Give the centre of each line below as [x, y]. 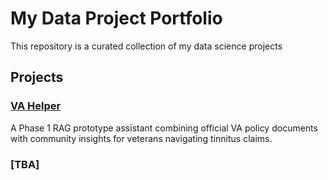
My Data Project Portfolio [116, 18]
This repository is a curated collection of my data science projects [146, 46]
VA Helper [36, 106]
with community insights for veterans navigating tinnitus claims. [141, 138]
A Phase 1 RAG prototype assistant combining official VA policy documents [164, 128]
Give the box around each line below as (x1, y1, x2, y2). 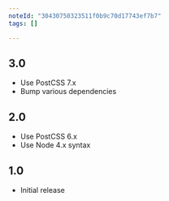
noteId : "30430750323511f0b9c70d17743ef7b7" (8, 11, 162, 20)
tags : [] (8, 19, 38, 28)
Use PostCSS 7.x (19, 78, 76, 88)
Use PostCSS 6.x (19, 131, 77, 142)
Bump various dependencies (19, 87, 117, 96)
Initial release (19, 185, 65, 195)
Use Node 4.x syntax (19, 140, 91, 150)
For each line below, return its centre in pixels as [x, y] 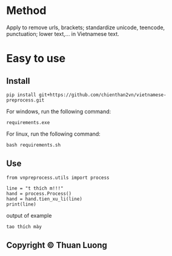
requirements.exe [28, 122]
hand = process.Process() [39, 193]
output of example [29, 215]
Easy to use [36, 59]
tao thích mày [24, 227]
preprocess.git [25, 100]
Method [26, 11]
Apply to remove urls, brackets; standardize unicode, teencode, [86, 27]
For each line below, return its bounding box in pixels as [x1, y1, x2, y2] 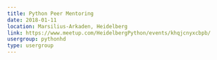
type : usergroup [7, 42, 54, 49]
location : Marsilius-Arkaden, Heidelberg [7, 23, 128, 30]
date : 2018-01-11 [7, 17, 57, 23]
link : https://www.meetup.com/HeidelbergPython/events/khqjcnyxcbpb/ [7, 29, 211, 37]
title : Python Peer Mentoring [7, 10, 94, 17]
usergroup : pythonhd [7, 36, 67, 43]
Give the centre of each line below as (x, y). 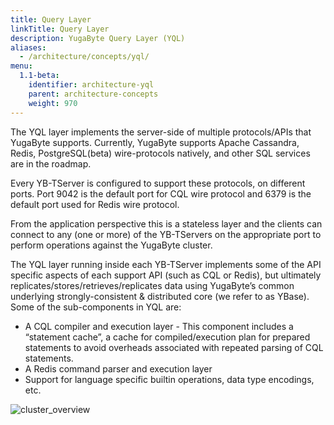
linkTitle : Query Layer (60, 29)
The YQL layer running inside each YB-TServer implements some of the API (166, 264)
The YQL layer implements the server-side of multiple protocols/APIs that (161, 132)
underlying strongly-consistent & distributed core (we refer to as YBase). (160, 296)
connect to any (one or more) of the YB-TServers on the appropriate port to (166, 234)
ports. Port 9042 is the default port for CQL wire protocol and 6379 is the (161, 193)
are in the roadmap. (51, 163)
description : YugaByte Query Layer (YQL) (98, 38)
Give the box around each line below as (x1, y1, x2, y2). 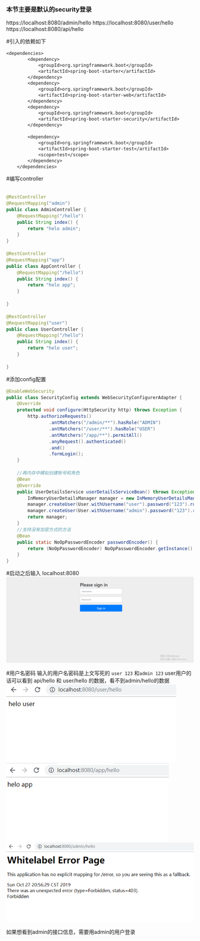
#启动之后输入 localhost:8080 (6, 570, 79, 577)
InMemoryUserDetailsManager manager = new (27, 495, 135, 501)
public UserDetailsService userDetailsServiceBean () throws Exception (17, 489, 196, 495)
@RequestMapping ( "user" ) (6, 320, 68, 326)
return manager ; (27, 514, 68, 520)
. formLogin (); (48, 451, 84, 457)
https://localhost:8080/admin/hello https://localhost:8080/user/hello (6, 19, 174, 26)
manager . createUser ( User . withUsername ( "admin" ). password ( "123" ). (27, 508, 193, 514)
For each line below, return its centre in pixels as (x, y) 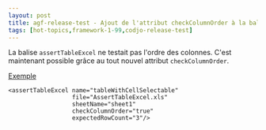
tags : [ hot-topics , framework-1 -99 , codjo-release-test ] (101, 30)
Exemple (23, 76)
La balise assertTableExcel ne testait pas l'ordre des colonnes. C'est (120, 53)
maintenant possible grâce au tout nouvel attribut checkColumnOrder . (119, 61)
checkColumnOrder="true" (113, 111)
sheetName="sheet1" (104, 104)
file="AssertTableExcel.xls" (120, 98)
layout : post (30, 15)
____
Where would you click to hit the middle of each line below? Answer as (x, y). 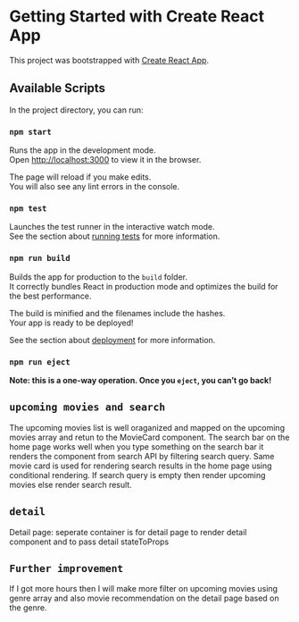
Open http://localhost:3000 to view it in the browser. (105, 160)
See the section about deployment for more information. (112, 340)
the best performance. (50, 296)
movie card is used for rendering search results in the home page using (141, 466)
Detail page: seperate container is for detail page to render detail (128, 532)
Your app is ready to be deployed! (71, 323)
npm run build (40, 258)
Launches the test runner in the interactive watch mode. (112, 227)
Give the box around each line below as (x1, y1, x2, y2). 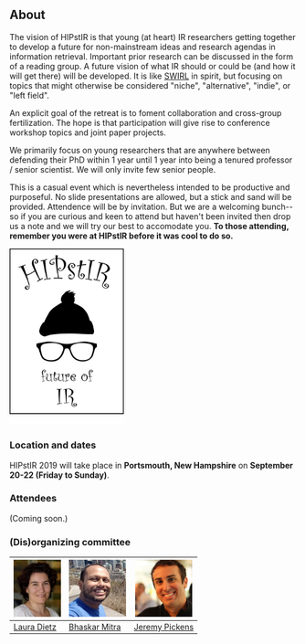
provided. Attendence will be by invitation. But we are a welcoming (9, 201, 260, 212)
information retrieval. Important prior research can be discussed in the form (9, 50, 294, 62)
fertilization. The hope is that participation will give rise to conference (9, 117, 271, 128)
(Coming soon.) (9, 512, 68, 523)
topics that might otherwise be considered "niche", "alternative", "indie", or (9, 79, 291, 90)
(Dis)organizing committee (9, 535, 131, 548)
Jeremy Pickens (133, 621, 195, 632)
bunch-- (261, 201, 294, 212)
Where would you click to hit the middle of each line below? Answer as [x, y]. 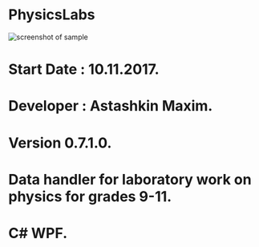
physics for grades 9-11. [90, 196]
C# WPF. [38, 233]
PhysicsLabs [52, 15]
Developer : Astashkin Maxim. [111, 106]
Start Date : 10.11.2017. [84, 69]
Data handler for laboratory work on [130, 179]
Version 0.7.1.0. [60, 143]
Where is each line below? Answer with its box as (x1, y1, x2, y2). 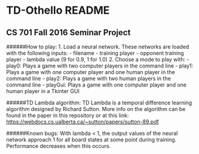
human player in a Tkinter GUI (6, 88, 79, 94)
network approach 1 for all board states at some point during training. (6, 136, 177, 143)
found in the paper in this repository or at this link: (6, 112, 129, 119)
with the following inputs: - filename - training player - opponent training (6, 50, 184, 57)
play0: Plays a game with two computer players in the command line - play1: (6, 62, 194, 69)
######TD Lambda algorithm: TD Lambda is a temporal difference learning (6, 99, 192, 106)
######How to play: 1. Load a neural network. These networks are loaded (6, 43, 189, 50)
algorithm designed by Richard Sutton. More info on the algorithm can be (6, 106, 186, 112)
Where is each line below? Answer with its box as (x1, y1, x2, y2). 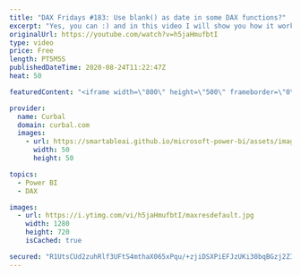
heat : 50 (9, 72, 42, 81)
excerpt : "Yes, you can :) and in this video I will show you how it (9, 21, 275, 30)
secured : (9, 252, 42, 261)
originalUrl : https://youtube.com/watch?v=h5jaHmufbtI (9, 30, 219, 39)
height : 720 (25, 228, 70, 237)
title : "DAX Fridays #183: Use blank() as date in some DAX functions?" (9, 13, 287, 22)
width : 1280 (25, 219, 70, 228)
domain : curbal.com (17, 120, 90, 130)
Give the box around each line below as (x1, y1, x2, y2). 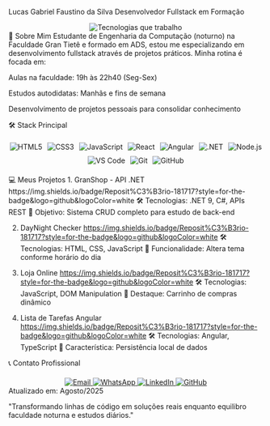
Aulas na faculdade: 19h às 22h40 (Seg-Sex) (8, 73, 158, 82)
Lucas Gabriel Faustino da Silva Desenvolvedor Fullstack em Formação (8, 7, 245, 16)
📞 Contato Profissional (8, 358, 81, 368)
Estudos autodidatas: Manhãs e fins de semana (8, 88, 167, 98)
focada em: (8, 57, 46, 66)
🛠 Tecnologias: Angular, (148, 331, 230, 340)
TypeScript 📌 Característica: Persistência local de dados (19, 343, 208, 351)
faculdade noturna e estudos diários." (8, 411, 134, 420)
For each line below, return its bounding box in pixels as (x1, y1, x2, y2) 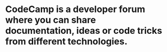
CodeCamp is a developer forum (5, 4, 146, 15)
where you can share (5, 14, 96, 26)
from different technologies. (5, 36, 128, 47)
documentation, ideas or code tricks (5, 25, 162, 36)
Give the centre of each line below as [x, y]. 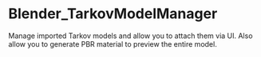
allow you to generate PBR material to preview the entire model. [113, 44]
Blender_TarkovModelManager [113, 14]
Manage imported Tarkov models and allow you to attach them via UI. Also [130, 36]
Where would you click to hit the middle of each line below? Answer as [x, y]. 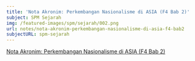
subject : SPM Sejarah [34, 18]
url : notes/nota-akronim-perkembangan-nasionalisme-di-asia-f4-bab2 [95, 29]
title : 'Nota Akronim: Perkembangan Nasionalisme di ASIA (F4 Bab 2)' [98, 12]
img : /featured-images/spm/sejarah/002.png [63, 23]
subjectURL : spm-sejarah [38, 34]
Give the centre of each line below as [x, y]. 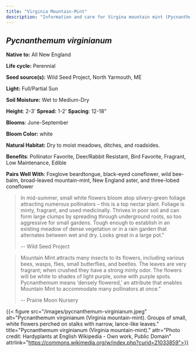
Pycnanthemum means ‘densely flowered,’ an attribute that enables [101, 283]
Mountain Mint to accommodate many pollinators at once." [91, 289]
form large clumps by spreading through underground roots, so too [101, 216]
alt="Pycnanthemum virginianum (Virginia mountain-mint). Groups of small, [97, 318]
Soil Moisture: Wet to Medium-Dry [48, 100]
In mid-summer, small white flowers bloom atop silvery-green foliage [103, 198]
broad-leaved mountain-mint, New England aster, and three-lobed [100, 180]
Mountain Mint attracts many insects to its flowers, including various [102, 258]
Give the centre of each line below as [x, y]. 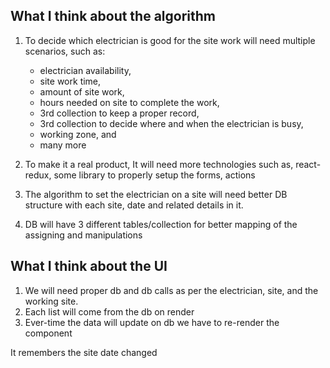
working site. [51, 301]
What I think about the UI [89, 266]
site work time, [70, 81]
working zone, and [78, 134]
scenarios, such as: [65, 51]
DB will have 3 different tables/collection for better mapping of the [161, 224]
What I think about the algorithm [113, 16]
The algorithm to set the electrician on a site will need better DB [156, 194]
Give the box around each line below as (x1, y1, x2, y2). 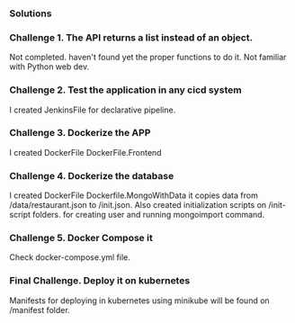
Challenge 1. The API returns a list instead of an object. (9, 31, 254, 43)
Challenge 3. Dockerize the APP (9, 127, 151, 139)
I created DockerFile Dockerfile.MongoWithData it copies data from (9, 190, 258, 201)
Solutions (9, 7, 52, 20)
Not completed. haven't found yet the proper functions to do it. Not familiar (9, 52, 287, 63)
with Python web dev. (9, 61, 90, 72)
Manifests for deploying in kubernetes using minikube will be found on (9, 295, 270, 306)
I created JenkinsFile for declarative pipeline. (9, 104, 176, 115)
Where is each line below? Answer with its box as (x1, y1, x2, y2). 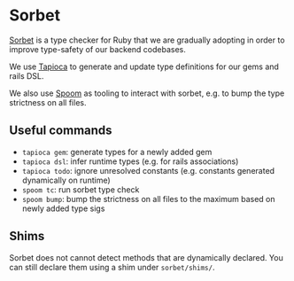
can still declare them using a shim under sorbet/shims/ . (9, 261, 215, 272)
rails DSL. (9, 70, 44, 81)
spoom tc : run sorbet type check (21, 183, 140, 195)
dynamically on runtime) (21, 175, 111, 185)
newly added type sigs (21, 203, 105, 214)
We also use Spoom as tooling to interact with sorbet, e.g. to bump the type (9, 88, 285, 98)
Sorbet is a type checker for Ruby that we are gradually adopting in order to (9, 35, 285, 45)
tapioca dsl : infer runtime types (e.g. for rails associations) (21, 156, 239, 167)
____
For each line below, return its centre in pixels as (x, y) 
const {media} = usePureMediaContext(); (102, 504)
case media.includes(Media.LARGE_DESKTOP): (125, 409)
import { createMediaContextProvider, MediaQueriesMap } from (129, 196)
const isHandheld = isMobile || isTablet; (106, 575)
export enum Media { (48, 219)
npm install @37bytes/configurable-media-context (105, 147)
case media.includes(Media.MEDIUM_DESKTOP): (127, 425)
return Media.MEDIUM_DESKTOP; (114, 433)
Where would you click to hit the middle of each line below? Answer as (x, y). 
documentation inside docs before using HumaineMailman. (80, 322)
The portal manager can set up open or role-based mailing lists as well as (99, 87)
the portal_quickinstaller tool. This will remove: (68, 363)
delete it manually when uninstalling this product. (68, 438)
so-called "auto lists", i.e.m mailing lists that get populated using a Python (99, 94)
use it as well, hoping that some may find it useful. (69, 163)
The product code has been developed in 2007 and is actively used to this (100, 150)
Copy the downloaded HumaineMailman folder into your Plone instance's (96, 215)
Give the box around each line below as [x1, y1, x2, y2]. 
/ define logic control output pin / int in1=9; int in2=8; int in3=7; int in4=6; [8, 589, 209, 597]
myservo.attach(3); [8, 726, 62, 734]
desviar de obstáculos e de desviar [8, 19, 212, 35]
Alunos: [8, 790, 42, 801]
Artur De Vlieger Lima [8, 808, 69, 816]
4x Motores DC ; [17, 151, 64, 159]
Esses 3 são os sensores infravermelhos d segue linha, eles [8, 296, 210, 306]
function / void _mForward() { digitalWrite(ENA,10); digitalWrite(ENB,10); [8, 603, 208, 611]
____
**Problem requirements**
Reproduce the data above exactly, but only from the line containing "npm run build (40, 258)" through the line containing "found in the". Omit all pictures.

**Response**
npm run build (40, 258)
Launches the test runner in the interactive watch mode. (112, 227)
Give the box around each line below as (x1, y1, x2, y2). 
provided. Attendence will be by invitation. But we are a welcoming (9, 201, 260, 212)
information retrieval. Important prior research can be discussed in the form (9, 50, 294, 62)
fertilization. The hope is that participation will give rise to conference (9, 117, 271, 128)
(Coming soon.) (9, 512, 68, 523)
topics that might otherwise be considered "niche", "alternative", "indie", or (9, 79, 291, 90)
(Dis)organizing committee (9, 535, 131, 548)
Jeremy Pickens (133, 621, 195, 632)
bunch-- (261, 201, 294, 212)
Where would you click to hit the middle of each line below? Answer as [x, y]. 
physics for grades 9-11. [90, 196]
C# WPF. [38, 233]
PhysicsLabs [52, 15]
Developer : Astashkin Maxim. [111, 106]
Start Date : 10.11.2017. [84, 69]
Data handler for laboratory work on [130, 179]
Version 0.7.1.0. [60, 143]
Where is each line below? Answer with its box as (x1, y1, x2, y2). 
human player in a Tkinter GUI (6, 88, 79, 94)
network approach 1 for all board states at some point during training. (6, 136, 177, 143)
found in the paper in this repository or at this link: (6, 112, 129, 119)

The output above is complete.